Peter was elected to the Fellowship of the Royal Society and to the Academy of Medical Sciences in 2002. He is a member of EMBO and a foreign honorary member of the American Academy of Arts and Sciences. His work on oxygen sensing has won a number of awards including the Louis-Jeantet Prize in Medicine, the Canada Gairdner International Award, and the Lasker Award for Basic Biomedical Research. He was knighted for services to medicine in the New Year's Honours, 2014. In 2019, Peter was awarded the Nobel Prize in Physiology or Medicine alongside William Kaelin and Gregg Semenza for their work examining how cells sense and adapt to oxygen availability.

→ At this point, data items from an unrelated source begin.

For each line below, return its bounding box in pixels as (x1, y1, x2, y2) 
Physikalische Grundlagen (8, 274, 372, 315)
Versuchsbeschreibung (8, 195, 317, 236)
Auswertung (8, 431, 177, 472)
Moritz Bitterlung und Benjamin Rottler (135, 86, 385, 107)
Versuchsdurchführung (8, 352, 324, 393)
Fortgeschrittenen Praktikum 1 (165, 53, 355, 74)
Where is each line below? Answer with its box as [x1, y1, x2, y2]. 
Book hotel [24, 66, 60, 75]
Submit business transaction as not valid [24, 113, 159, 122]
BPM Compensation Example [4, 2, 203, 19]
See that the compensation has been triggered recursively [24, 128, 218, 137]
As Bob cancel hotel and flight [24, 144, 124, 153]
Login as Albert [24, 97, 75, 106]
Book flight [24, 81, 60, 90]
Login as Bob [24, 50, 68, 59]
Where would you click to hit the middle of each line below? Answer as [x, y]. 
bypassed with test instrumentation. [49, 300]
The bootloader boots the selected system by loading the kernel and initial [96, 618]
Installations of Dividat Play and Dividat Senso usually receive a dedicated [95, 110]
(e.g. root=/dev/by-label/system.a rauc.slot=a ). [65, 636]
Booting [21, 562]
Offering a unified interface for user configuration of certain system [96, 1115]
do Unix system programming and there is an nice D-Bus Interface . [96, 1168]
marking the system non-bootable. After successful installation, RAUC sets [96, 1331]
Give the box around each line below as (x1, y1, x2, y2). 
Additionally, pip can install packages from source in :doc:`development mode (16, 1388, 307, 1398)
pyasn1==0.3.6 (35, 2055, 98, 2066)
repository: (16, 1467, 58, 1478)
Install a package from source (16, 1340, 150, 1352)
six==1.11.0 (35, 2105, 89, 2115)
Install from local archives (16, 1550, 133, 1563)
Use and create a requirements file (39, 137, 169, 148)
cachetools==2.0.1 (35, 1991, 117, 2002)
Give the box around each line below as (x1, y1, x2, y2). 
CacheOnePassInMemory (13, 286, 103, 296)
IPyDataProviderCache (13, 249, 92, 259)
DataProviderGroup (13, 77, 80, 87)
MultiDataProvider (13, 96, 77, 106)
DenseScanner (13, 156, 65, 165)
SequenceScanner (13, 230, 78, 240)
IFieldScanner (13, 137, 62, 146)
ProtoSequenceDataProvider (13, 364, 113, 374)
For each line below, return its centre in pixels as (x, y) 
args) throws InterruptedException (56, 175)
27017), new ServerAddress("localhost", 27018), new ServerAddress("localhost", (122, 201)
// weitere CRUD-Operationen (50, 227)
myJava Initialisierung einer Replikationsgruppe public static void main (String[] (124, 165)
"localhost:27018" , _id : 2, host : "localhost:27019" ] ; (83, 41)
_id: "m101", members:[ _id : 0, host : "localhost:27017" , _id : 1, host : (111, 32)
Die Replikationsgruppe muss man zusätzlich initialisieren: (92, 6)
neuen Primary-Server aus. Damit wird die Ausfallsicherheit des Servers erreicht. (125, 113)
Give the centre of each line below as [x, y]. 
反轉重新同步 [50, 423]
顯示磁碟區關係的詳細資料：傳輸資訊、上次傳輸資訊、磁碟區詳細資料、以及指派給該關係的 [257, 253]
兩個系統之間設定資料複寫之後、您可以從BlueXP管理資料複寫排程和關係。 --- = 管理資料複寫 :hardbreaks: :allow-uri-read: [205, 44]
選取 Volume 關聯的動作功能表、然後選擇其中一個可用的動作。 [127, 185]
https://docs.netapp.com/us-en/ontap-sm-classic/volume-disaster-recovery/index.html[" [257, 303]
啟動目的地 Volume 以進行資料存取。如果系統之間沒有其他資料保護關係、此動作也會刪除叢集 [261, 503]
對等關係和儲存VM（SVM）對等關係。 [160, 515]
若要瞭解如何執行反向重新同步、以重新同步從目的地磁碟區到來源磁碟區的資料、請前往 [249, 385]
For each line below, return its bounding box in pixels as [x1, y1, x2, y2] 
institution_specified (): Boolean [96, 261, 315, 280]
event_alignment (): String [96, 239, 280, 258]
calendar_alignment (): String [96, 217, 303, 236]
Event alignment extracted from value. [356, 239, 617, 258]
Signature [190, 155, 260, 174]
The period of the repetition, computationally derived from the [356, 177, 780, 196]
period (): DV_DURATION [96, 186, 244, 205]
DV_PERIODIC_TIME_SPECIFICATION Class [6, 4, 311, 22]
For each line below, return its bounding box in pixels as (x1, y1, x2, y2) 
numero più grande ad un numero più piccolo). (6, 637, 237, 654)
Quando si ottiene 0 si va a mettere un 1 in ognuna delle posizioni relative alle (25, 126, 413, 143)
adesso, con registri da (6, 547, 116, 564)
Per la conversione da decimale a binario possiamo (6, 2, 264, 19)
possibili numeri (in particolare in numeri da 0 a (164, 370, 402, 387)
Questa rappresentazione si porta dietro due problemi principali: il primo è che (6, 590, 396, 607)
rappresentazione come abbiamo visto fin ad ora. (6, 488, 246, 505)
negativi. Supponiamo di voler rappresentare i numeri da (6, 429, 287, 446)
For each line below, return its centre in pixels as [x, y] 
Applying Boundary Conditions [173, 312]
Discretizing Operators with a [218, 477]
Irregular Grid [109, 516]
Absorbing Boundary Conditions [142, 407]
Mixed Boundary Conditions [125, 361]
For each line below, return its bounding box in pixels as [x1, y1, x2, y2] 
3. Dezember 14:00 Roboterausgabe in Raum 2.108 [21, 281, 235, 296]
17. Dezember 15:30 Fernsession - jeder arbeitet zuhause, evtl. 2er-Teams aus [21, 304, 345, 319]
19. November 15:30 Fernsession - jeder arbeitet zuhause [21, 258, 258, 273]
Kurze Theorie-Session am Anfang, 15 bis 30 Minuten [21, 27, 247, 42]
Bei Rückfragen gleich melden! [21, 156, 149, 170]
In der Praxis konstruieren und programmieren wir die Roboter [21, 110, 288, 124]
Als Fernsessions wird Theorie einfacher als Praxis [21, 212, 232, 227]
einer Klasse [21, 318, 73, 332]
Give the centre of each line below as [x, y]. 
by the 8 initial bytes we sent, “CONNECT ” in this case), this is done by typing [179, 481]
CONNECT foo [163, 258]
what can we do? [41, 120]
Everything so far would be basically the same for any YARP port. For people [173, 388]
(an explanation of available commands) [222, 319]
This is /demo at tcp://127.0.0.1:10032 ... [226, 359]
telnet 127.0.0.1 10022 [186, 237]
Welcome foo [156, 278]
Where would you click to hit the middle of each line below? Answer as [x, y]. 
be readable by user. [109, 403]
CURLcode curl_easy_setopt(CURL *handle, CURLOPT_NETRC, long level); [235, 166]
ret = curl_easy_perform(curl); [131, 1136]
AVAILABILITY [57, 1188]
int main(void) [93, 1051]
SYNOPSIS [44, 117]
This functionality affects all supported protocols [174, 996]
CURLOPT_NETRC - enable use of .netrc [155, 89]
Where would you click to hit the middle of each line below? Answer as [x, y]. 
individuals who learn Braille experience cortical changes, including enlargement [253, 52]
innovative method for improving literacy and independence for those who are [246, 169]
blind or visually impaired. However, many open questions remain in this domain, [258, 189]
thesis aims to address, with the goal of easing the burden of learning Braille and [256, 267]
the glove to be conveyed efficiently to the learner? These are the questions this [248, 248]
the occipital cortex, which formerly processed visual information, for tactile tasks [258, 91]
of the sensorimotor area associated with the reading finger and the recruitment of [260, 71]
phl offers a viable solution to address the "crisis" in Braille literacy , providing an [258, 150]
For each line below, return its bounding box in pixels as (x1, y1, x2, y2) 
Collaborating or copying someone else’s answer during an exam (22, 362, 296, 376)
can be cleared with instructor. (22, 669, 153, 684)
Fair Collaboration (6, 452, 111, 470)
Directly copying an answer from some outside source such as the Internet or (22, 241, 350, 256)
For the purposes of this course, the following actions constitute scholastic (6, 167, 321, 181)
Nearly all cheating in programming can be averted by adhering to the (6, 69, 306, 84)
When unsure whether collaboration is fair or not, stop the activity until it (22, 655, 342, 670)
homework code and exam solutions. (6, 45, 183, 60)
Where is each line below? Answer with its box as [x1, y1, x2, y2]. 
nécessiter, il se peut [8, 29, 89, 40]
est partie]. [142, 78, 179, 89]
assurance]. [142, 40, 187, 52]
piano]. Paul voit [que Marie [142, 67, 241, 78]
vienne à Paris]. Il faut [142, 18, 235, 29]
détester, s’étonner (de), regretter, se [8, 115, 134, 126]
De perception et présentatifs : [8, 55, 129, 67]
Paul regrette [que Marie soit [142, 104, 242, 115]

In 2004, he was appointed Nuffield Professor of Clinical Medicine at the University of Oxford and served as Head of the Nuffield Department of Clinical Medicine from 2004-2016. In May 2016 he was appointed Director of Clinical Research at the Francis Crick Institute, retaining a position at Oxford as member of the Ludwig Institute of Cancer Research and Director of Oxford's Target Discovery Institute.
Peter's current research aims to understand the biological roles of signalling through protein hydroxylation and related oxidations. The work is focused both on the operation of the HIF hydroxylases themselves and on related enzymes that catalyse hydroxylations on other proteins. It aims to link these biochemical pathways to physiological control and to the pathophysiology of human diseases including cancer and ischaemic vascular disease.
Login details for the lecture will be shared with registered attendees by email shortly before the lecture is scheduled to start.